Hmm.. I have never used the NV lamb, so can't say about that. But we just finished the NV rabbit and we are now on venison and so far so good. I use just those 2 varieties of NV because I get the other kinds of meat from Primal, which is a bit cheaper. I use the raw as a supplement too. I use the Instinct kibble and haven't noticed any change in poop yet from possible change in their factories.


----------



## Tetley's Mom (Dec 1, 2008)

We tried all Bravo and Primal. I didn't like the "extras" in there. They seems to have a lot more other stuff than meat. I went back to Animal food Services (Magestic Raw) and my girl is very happy. It's cheaper too when you buy the 5lb roll of it. And... it's smells better IMHO.


----------



## Lauri & The Gang (Jun 28, 2001)

Just a note about AFS (Animal Food Services). They do NOT use human grade meats.

Here's the quote from their website:



> Quote:Free Range, freshly harvested Beef and/or Chicken (Free of Antibiotics, Hormones, and Steroids) exclusively procured from USDA Human Grade Meat Processing Plants


It says the meat is procured from USDA Human Grade Meat * Processing Plants*.

Nowhere does it say the meat *IS* human grade.

Now check out Bravo's info:



> Quote:Bravo! is made with the same high quality, USDA inspected and approved meats, in our USDA inspected facility, under the same processing regulations, that apply to our human food products.


USDA inspected and approved MEATS.

See the difference in the wording? AFS has used this twist of words to make people think the meat is human grade when it isn't.


----------



## UConnGSD (May 19, 2008)

Lauri, that is really interesting! Do you know whether Primal or NV uses human grade meats or are their's nicely worded non-human grade meats like AFS?


----------



## Cooper&me (Dec 18, 2007)

I do not like all the extras is NV. My dogs liked it better than Bravo and would not eat Primal. There favorite is Omas Pride. If I win the lattery we will suppliment with that but for now it is cheaper to get deals at the grocery stores.


----------



## Barb E (Jun 6, 2004)

> Originally Posted By: UConnGSDLauri, that is really interesting! Do you know whether Primal or NV uses human grade meats or are their's nicely worded non-human grade meats like AFS?

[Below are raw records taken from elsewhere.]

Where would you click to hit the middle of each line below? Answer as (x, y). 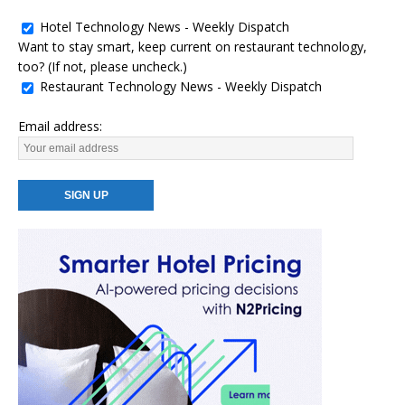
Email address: (60, 127)
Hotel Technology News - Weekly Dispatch (165, 27)
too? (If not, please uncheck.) (103, 67)
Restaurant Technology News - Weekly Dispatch (181, 87)
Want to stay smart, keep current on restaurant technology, (193, 47)
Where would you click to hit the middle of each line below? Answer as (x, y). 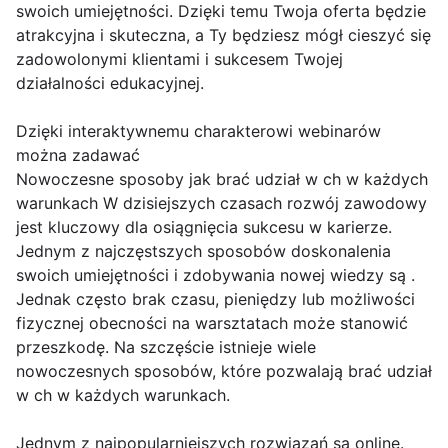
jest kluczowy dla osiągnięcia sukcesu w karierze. (204, 227)
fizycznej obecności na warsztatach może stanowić (212, 323)
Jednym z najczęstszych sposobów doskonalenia (203, 251)
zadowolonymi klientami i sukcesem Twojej (179, 59)
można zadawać (78, 155)
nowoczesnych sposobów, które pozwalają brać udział (224, 371)
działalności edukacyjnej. (110, 83)
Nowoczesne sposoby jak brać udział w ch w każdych (222, 179)
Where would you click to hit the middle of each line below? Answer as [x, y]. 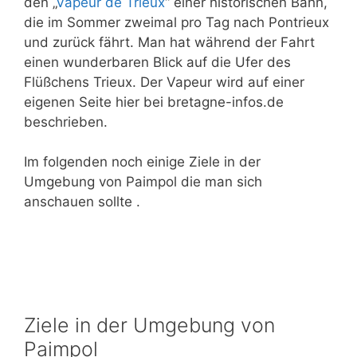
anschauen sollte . [82, 202]
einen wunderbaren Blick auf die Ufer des [157, 62]
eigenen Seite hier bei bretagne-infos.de [154, 102]
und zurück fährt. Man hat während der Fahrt [169, 42]
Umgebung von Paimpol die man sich [143, 182]
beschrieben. [66, 122]
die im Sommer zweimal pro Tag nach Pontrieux [177, 22]
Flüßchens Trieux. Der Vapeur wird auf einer [164, 82]
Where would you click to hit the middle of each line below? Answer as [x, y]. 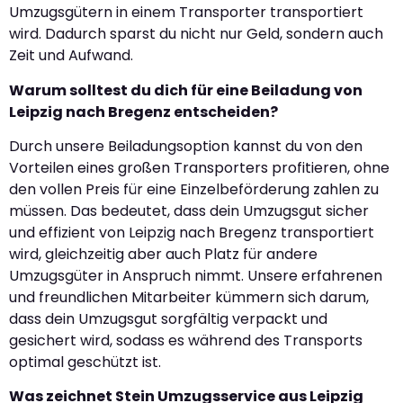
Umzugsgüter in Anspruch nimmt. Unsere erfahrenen [196, 276]
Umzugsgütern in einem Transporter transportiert [186, 13]
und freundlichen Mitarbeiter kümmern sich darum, [189, 297]
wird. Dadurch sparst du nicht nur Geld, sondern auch [196, 34]
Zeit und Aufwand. [71, 56]
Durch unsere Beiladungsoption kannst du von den [186, 146]
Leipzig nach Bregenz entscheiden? [143, 112]
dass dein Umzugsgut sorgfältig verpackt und [168, 319]
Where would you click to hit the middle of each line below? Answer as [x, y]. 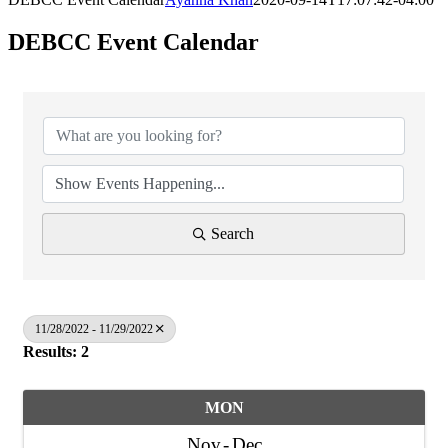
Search [232, 233]
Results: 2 [56, 351]
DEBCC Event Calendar [133, 41]
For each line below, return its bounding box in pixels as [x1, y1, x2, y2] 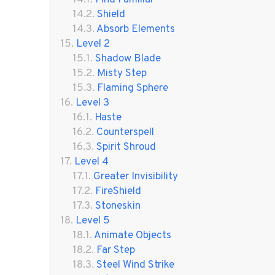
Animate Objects [93, 228, 171, 242]
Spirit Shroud [96, 140, 156, 154]
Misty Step [96, 66, 147, 80]
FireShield [95, 184, 144, 198]
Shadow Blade [95, 52, 161, 66]
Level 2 [76, 37, 110, 51]
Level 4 [74, 155, 109, 169]
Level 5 [75, 214, 110, 228]
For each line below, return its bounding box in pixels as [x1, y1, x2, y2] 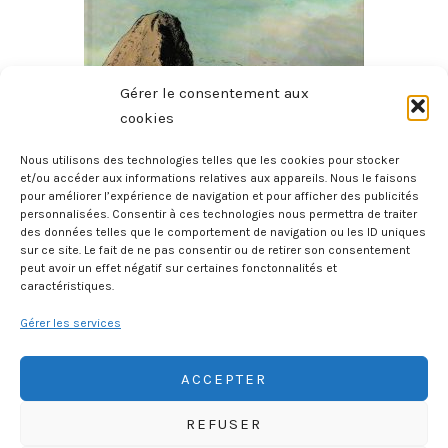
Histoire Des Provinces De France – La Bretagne [87, 194, 360, 215]
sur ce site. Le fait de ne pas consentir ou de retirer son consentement [20, 243, 410, 257]
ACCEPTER [181, 369, 267, 388]
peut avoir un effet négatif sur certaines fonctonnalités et [20, 261, 337, 275]
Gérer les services [20, 316, 121, 330]
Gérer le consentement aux [120, 84, 309, 102]
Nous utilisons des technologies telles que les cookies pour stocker [20, 153, 399, 167]
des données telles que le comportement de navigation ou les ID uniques [20, 225, 426, 239]
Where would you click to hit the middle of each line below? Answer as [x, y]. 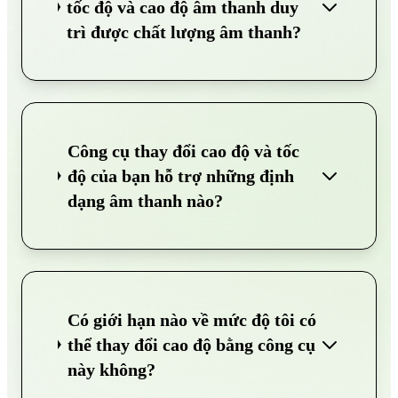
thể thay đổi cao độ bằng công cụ [191, 344]
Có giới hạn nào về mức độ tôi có [191, 319]
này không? [111, 369]
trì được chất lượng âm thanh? [184, 32]
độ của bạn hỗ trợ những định [180, 175]
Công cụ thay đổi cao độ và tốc [183, 151]
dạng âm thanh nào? [145, 200]
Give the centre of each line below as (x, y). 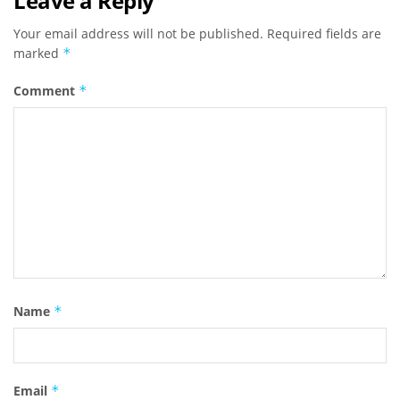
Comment (46, 91)
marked (38, 54)
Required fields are (324, 34)
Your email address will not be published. (138, 34)
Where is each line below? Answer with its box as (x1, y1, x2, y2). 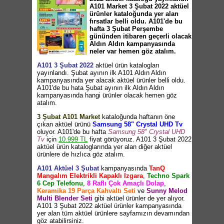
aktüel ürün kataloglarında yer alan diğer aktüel (37, 143, 172, 150)
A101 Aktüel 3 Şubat (37, 164, 99, 172)
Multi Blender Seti (37, 194, 92, 202)
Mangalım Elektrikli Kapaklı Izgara (37, 172, 143, 179)
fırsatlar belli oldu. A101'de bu (89, 17, 182, 25)
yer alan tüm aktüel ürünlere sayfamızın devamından (37, 209, 189, 217)
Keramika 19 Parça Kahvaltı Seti (37, 187, 135, 194)
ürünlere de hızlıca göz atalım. (37, 150, 125, 158)
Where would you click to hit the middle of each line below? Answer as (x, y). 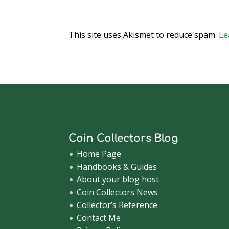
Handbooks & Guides (117, 167)
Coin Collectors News (118, 192)
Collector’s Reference (117, 205)
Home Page (99, 154)
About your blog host (118, 180)
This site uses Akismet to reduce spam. (144, 35)
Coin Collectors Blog (124, 139)
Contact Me (99, 218)
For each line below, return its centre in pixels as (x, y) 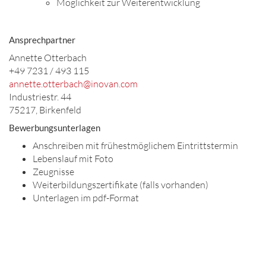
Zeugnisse (53, 172)
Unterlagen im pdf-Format (86, 198)
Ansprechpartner (42, 40)
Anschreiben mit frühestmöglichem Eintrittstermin (135, 145)
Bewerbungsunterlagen (55, 128)
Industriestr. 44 (40, 97)
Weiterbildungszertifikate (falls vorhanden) (121, 185)
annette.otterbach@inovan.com (73, 84)
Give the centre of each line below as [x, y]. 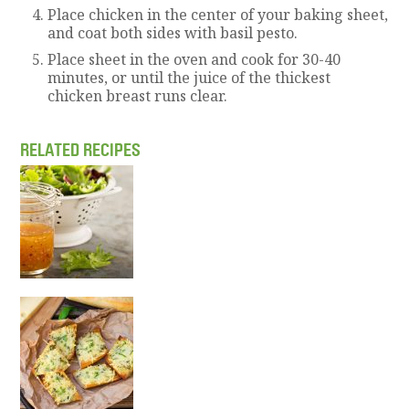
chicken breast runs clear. [138, 95]
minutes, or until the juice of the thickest [189, 77]
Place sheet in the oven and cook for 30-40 [194, 59]
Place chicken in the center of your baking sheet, [218, 14]
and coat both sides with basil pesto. [173, 32]
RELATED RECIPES [81, 151]

http://www.primalpetfoods.com/about.htm
Primal Pet Foods is a San Mateo, CA based manufacturer of fully prepared, 100% human-grade raw food formulas for dogs and cats.

and

Our raw food formulas contain the freshest 100% human-grade antibiotic, hormone and steroid free meats, poultry and game, certified organic produce, certified organic minerals and unrefined vitamins. 

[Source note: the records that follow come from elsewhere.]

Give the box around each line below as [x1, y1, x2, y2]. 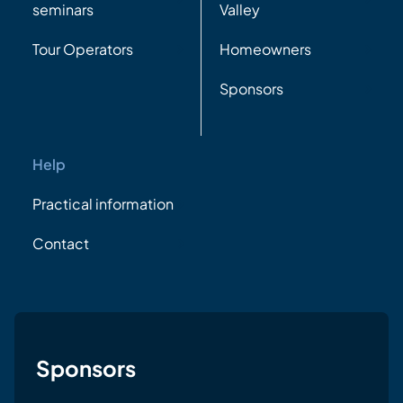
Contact [32, 233, 89, 253]
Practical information [32, 193, 174, 213]
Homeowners [219, 39, 311, 58]
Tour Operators [32, 39, 133, 58]
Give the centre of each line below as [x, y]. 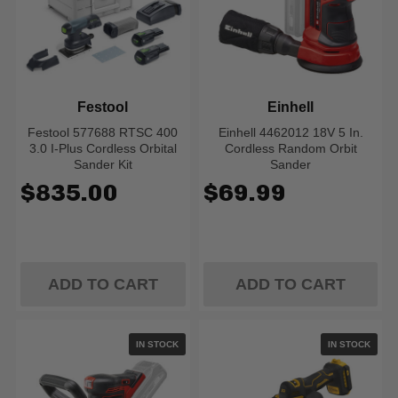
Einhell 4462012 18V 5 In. [291, 132]
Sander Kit [103, 164]
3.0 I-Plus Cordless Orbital [103, 148]
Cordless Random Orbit [291, 148]
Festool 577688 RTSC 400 [103, 132]
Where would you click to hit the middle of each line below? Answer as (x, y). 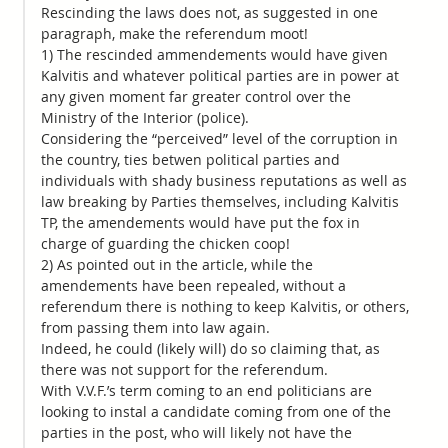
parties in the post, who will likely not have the (196, 432)
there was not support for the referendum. (184, 369)
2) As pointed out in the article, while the (176, 264)
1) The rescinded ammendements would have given (214, 54)
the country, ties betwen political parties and (190, 159)
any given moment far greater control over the (195, 96)
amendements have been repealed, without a (193, 285)
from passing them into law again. (155, 327)
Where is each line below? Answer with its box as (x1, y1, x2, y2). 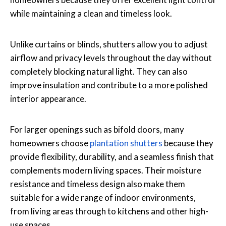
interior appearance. (10, 93, 86, 104)
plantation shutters (90, 137, 162, 148)
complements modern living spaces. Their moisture (10, 164, 201, 176)
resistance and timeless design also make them (10, 178, 185, 189)
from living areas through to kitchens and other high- (10, 205, 208, 216)
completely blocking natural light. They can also (10, 66, 188, 77)
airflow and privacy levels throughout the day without (10, 52, 212, 63)
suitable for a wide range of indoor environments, (10, 192, 196, 203)
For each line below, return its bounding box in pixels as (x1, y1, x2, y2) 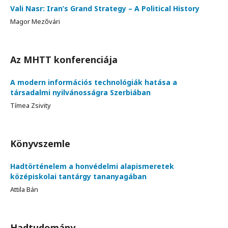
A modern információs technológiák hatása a (10, 77, 177, 87)
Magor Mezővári (10, 16, 60, 26)
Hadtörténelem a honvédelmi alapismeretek (10, 161, 174, 171)
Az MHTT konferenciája (10, 53, 118, 66)
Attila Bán (10, 184, 38, 194)
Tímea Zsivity (10, 100, 51, 110)
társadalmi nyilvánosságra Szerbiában (10, 87, 151, 97)
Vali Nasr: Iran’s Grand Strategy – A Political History (10, 3, 199, 13)
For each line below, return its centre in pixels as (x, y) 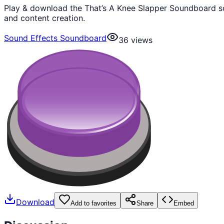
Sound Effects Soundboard (55, 38)
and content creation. (44, 18)
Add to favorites (93, 203)
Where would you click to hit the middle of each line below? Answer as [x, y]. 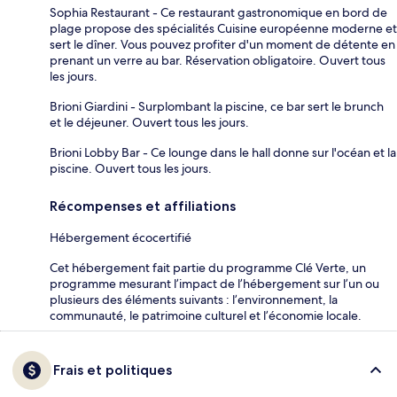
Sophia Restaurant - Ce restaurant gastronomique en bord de [218, 12]
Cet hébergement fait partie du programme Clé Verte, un [208, 267]
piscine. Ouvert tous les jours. [131, 168]
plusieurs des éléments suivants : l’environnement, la [194, 299]
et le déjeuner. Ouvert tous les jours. [149, 122]
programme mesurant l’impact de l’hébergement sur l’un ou [214, 283]
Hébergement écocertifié [121, 237]
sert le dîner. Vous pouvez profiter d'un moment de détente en [222, 44]
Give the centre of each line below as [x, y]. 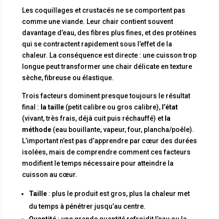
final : [31, 107]
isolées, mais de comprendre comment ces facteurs [106, 152]
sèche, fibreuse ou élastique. [68, 77]
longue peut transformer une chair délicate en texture [107, 66]
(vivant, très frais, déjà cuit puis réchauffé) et [93, 118]
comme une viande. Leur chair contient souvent [97, 21]
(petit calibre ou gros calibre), [113, 107]
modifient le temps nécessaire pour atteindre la [98, 163]
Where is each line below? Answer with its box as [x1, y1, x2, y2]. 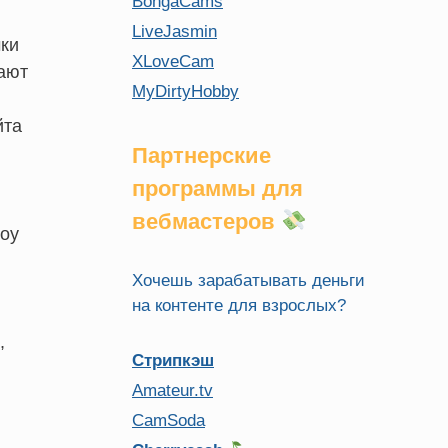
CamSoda [132, 411, 205, 430]
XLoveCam [132, 52, 214, 71]
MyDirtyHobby [132, 82, 239, 101]
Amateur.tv [132, 381, 213, 400]
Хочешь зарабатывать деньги [132, 271, 365, 290]
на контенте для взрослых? [132, 296, 346, 315]
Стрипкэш [132, 351, 214, 370]
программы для [132, 176, 303, 201]
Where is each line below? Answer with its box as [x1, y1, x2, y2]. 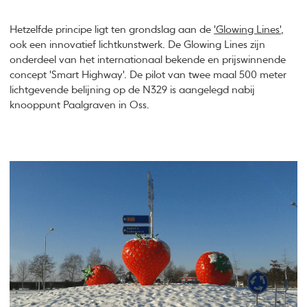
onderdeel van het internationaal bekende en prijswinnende [10, 55, 286, 66]
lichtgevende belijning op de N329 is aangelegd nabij [10, 85, 256, 96]
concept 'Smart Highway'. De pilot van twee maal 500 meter [10, 70, 287, 81]
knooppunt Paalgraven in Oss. [10, 100, 150, 111]
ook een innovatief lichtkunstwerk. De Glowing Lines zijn [10, 40, 266, 51]
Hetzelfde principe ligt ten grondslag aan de [10, 25, 214, 36]

I'd feed and have fed Bravo, Primal and soon to try Nature's Logic


----------



## BowWowMeow (May 7, 2007)

Primal has two types of raw: grinds and mixes. The mixes have veggies and the grinds are all types of ground up meat. I use the Primal grinds in Rafi's homemade food. 

I have the 10 pound Bravo on order so will report back on that. My friend Lizzie (Argonaut on here) feeds that to Argo and he does very well on it. 

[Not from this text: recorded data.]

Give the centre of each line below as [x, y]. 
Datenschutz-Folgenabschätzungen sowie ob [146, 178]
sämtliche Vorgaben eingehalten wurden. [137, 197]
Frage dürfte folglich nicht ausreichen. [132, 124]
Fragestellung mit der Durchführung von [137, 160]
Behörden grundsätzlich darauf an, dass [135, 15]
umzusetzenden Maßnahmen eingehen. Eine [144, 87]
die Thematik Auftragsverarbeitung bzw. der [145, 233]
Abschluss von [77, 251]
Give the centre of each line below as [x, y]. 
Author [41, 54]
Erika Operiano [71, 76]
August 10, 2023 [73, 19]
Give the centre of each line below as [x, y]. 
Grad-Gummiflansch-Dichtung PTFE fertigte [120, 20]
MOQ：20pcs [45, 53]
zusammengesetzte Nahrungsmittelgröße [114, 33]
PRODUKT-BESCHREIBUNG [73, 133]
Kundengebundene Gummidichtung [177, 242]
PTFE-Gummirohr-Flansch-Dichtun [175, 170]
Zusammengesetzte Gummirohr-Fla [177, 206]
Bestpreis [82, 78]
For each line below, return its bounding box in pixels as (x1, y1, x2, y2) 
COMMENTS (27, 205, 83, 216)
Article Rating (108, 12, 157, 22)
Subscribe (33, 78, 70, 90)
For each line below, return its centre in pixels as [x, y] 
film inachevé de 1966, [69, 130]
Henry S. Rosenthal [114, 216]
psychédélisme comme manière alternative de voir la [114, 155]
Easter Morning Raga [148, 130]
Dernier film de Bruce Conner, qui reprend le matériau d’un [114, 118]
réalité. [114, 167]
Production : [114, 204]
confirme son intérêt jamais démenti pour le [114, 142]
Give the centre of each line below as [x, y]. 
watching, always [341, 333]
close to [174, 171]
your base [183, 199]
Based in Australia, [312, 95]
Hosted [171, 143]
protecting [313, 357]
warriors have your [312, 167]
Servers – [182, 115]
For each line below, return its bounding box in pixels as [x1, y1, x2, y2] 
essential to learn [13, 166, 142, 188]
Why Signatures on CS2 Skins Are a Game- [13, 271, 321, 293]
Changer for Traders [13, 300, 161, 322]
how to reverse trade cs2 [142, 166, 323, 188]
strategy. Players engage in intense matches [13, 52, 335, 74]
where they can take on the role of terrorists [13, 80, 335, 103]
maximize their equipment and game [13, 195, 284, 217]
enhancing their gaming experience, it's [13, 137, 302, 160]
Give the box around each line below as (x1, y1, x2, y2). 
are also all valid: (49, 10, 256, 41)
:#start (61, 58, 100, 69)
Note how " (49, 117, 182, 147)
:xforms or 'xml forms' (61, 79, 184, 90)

I have been feeding NV for 5 years without any problems. The dogs get that for their snacks before bed.


----------



## JakodaCD OA (May 14, 2000)

I'm pretty lucky in that both Oma's and Bravo are located right here in CT, I have used both and tend to stick with Bravo, you can get "just meat" as well as mixes thru Bravo.

Their Salmon is the best salmon around barring the stuff I get from work..


----------



## mkewish (Sep 2, 2008)

Thank You Everyone for the info. Lucky for me I have all varieties just down the road from me. "Premium" dog food is finally making it's way to the 'country'  I say that jokingly, I grew up in Novi (ritzy, uppity kind of town), Howell was a shock for me.

When I moved out to Howell 6 years ago, there was only 1 pet food place with in 20/30 miles, Pet Supplies Plus and they did not carry any thing I would call 'premium', but that has changed. Now there is 4 or 5, all selling 'Premium' and vast variety also.

Right now Jake is on Hamburger and Rice. In the last couple of weeks the poor guys has had a slight diet change, bit by a spider with a SEVER reaction (lasted almost 3 days and double doses of Benadryl and prednisone) and fresh fertilizer sprayed all over the front lawn (I live in a condo :-()

So when his GI calms down and stabilizes we will be adding the raw back.

THANKS AGAIN!!!


----------